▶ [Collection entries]
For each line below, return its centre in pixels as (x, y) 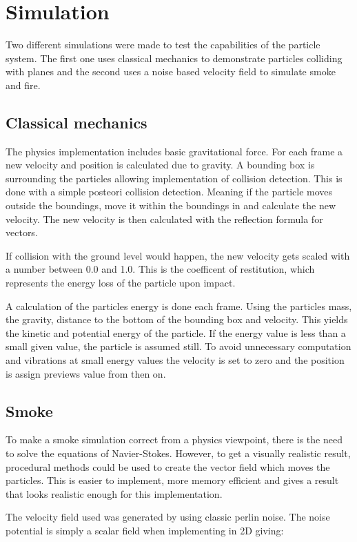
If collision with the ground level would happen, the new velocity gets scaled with (178, 255)
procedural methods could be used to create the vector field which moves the (168, 466)
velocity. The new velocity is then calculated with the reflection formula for (164, 219)
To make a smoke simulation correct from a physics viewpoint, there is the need (174, 439)
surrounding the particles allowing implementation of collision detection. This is (174, 178)
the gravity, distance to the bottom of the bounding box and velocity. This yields (177, 319)
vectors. (22, 232)
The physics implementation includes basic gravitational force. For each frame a (174, 151)
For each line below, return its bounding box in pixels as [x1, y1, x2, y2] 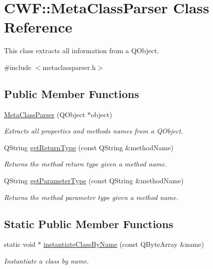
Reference [4, 17, 72, 37]
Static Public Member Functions [4, 216, 174, 231]
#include [4, 62, 32, 72]
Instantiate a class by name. [4, 256, 89, 266]
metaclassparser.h [42, 62, 96, 72]
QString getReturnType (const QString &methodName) [4, 142, 174, 152]
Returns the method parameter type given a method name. [4, 192, 178, 202]
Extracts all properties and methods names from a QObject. [4, 126, 183, 136]
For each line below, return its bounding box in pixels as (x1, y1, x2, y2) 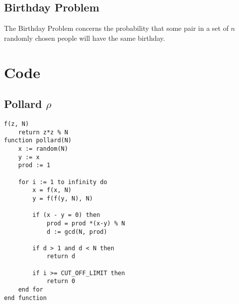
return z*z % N (18, 128, 68, 136)
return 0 (46, 278, 76, 285)
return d (46, 253, 76, 260)
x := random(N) (18, 145, 68, 152)
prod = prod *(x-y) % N (46, 219, 125, 227)
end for (18, 286, 43, 294)
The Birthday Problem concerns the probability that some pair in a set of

▶ [Goal of the exercise] Copy all lines of the records in which the string "velocity" can be found.

▶ [Completed task]
If collision with the ground level would happen, the new velocity gets scaled with (178, 255)
velocity. The new velocity is then calculated with the reflection formula for (164, 219)
the gravity, distance to the bottom of the bounding box and velocity. This yields (177, 319)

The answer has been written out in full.